Cette affaire intervient dans un contexte où les autorités algériennes multiplient les actions contre la corruption, notamment au sein des secteurs économiques stratégiques. Tahkout, qui a bâti une partie de sa fortune dans l’industrie automobile, n’en est pas à sa première confrontation avec la justice. Plusieurs condamnations antérieures ont déjà été prononcées à son encontre, ce qui souligne la récurrence des litiges judiciaires dans lesquels il est impliqué.

Les chefs d’accusation et les montants évoqués

Les charges retenues contre Mahieddine Tahkout sont lourdes et multiples. Outre le blanchiment d’argent, les procureurs lui reprochent d’avoir organisé un système de détournement de fonds publics pour un montant estimé à plusieurs centaines de millions d’euros. Ces fonds auraient transité par des comptes offshore, notamment en Suisse, avant d’être partiellement réinvestis ou dissimulés. Les autorités fiscales algériennes considèrent que ces agissements ont causé un préjudice considérable aux finances publiques du pays.

Le tribunal spécialisé, basé à Sidi M’hamed dans la capitale algérienne, est compétent pour traiter les affaires de corruption financière les plus graves.
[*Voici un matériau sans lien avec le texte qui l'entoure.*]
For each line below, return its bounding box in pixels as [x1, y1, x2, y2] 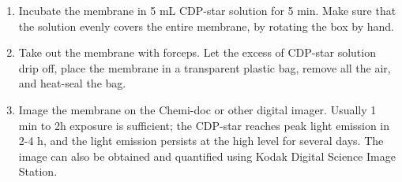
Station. [18, 163, 58, 180]
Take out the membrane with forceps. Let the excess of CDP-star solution [18, 44, 376, 61]
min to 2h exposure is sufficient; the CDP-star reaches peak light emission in [18, 117, 390, 133]
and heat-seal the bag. [18, 75, 126, 91]
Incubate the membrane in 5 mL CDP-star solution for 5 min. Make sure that [18, 2, 396, 18]
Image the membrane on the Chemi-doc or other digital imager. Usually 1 [18, 101, 377, 117]
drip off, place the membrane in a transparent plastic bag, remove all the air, [18, 59, 391, 76]
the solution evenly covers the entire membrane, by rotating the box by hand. [18, 17, 394, 34]
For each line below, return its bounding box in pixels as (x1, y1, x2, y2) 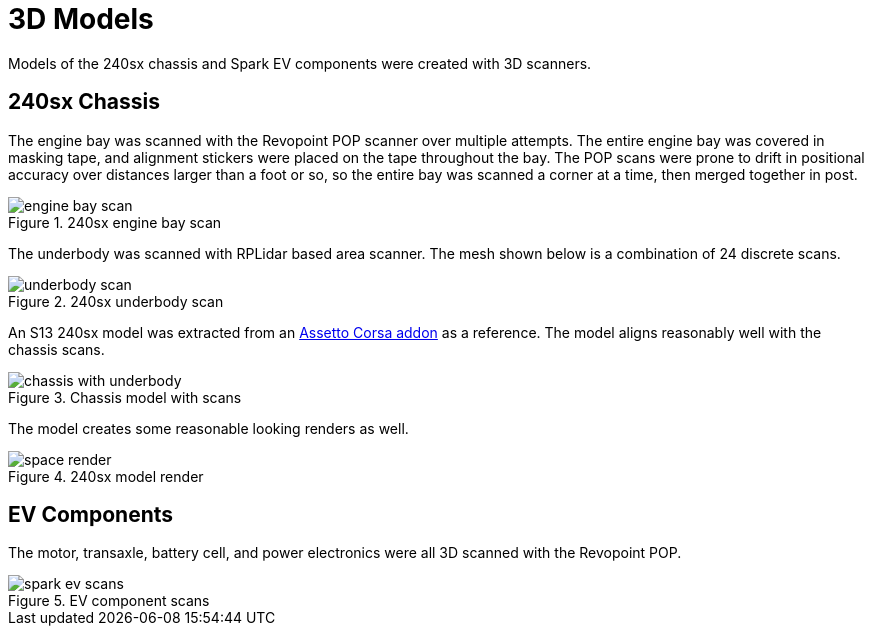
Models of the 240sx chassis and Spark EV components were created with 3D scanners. (8, 54, 592, 72)
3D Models (8, 2, 154, 36)
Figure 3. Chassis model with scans (8, 388, 242, 406)
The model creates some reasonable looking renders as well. (8, 419, 409, 437)
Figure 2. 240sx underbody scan (8, 292, 224, 310)
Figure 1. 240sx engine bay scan (8, 213, 222, 231)
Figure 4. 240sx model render (8, 467, 204, 485)
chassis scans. (8, 340, 105, 358)
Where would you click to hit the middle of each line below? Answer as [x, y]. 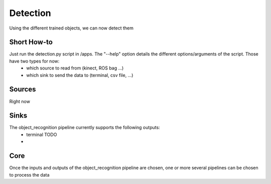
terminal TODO [42, 134]
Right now [20, 101]
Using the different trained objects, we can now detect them [72, 28]
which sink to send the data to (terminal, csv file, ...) [80, 75]
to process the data [29, 174]
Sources [23, 89]
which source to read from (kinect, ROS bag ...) [75, 68]
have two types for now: [34, 61]

Cette juridiction, créée pour lutter contre les détournements de fonds publics, a déjà rendu plusieurs verdicts importants dans des dossiers similaires. La requête du parquet, qui demande seize ans de prison ferme, reflète la gravité des faits reprochés à Tahkout et l’ampleur des sommes en jeu.
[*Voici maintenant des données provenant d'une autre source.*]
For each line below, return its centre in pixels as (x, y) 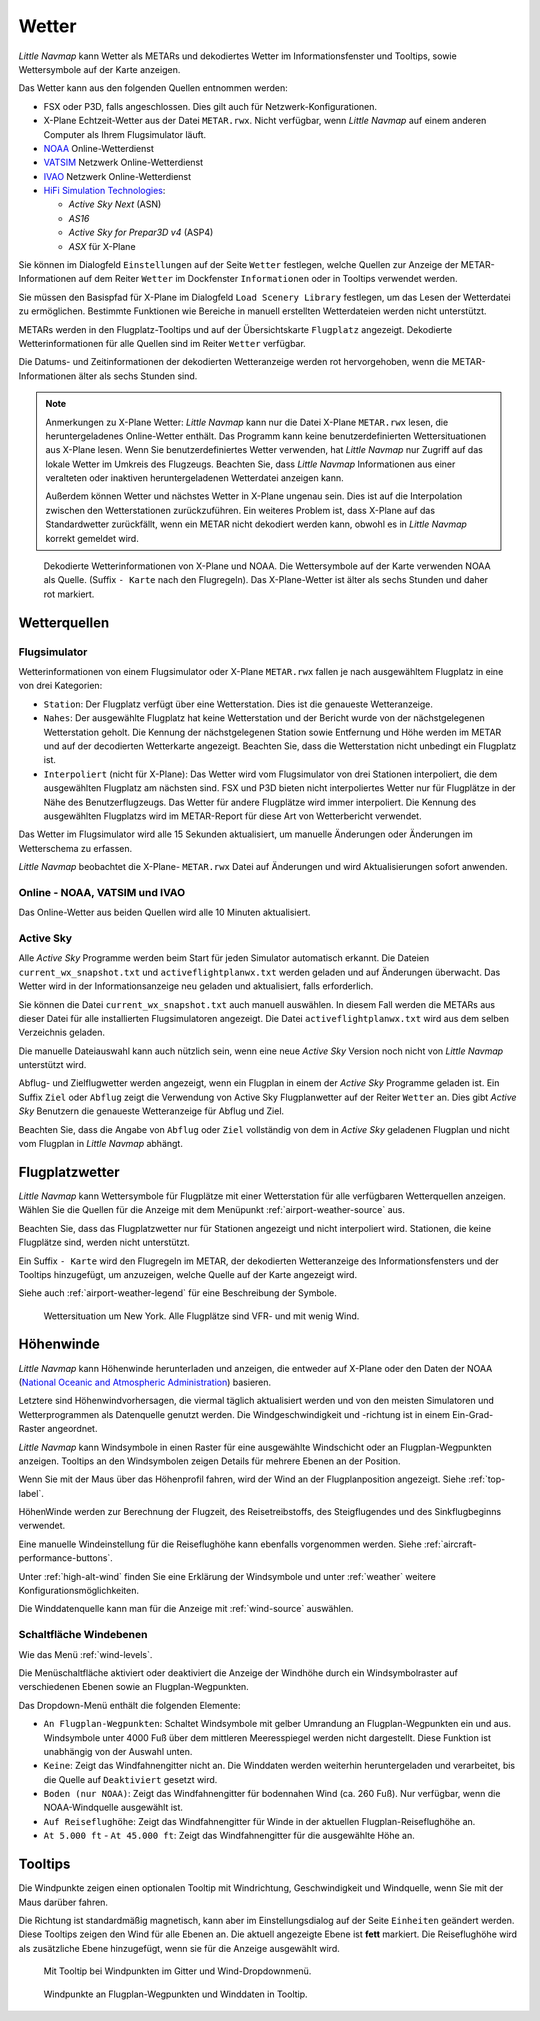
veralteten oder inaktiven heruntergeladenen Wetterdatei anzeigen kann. (194, 478)
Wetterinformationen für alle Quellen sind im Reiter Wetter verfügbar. (162, 343)
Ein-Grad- (472, 1414)
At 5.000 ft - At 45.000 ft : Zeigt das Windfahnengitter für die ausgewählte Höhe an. (229, 1836)
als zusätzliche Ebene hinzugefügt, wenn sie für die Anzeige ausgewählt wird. (179, 1948)
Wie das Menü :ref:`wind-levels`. (85, 1654)
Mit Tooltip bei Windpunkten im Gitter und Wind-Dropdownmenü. (177, 1971)
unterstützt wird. (52, 1065)
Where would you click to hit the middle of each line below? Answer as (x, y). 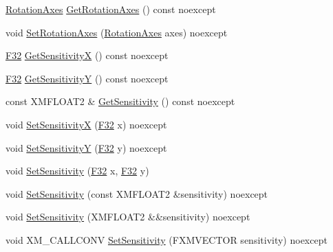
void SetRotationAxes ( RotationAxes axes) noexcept (117, 32)
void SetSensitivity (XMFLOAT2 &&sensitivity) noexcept (128, 217)
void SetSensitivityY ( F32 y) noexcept (86, 147)
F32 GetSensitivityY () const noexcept (87, 78)
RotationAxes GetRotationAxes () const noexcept (111, 9)
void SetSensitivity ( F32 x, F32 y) (77, 171)
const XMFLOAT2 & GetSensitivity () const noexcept (120, 101)
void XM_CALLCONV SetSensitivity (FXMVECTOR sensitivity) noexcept (166, 239)
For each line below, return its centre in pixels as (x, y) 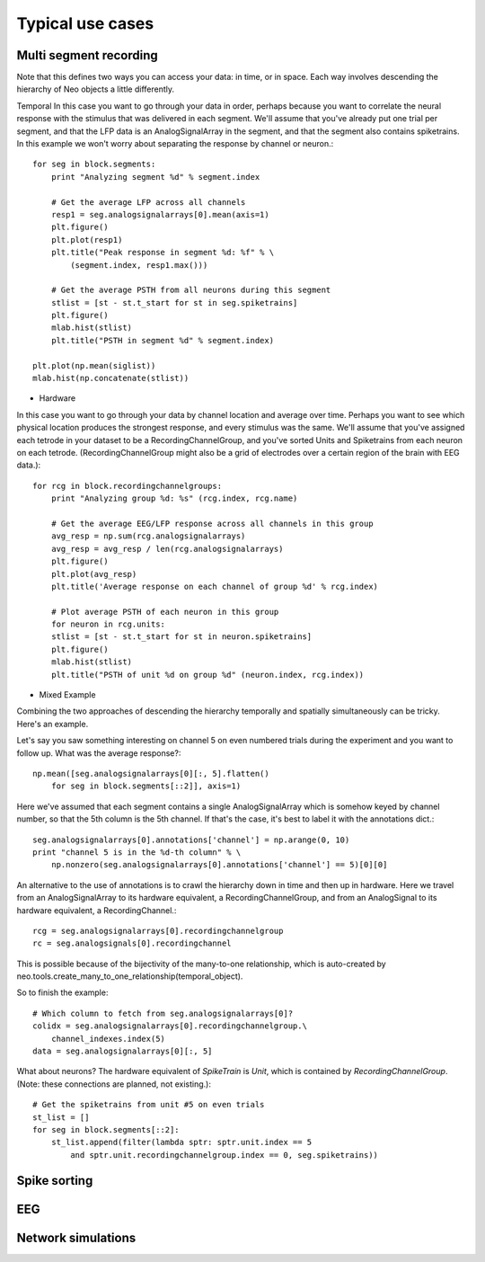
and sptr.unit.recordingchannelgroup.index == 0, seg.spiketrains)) (225, 1155)
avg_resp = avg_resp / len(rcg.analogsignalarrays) (167, 549)
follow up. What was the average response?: (99, 753)
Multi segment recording (88, 55)
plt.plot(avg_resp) (94, 574)
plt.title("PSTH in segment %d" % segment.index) (162, 340)
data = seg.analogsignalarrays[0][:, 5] (123, 1051)
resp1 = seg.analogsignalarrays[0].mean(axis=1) (160, 214)

« Les preuves recueillies établissent un schéma de détournement organisé sur plusieurs années, avec des transferts de fonds vers l’étranger visant à échapper au contrôle fiscal. »
— Extrait du réquisitoire du parquet, selon RFI

Et maintenant ?

La décision du tribunal pénal spécial de Sidi M’hamed n’est pas attendue immédiatement. Après la phase de réquisitions, les avocats de la défense devraient présenter leurs plaidoiries avant que les juges ne se retirent pour délibérer. Si la peine de seize ans de prison est requise, elle n’est pas encore acquise, même si le contexte et les antécédents de Tahkout rendent une condamnation sévère probable.

Dans l’immédiat, cette affaire pourrait relancer le débat sur la lutte contre la corruption en Algérie, notamment dans les milieux économiques où les pratiques de dissimulation et de fraude restent répandues. Les prochaines semaines seront déterminantes pour savoir si cette condamnation, quelle qu’en soit l’issue, marquera un tournant dans la politique judiciaire du pays.

Reste à voir si cette procédure aura des répercussions sur le secteur automobile algérien, où Tahkout a joué un rôle central pendant des années. Les autorités n’ont pas encore communiqué sur d’éventuelles mesures complémentaires, comme la saisie de biens ou la mise sous contrôle d’entreprises liées à l’accusé. Une chose est sûre : cette affaire s’inscrit dans une dynamique plus large de renforcement des dispositifs anti-corruption en Algérie.

Outre le blanchiment d’argent et le détournement de fonds publics, les enquêtes pourraient révéler d’autres infractions, comme la falsification de documents ou la participation à une organisation criminelle. Les investigations se poursuivent et pourraient aboutir à de nouvelles mises en examen, selon RFI.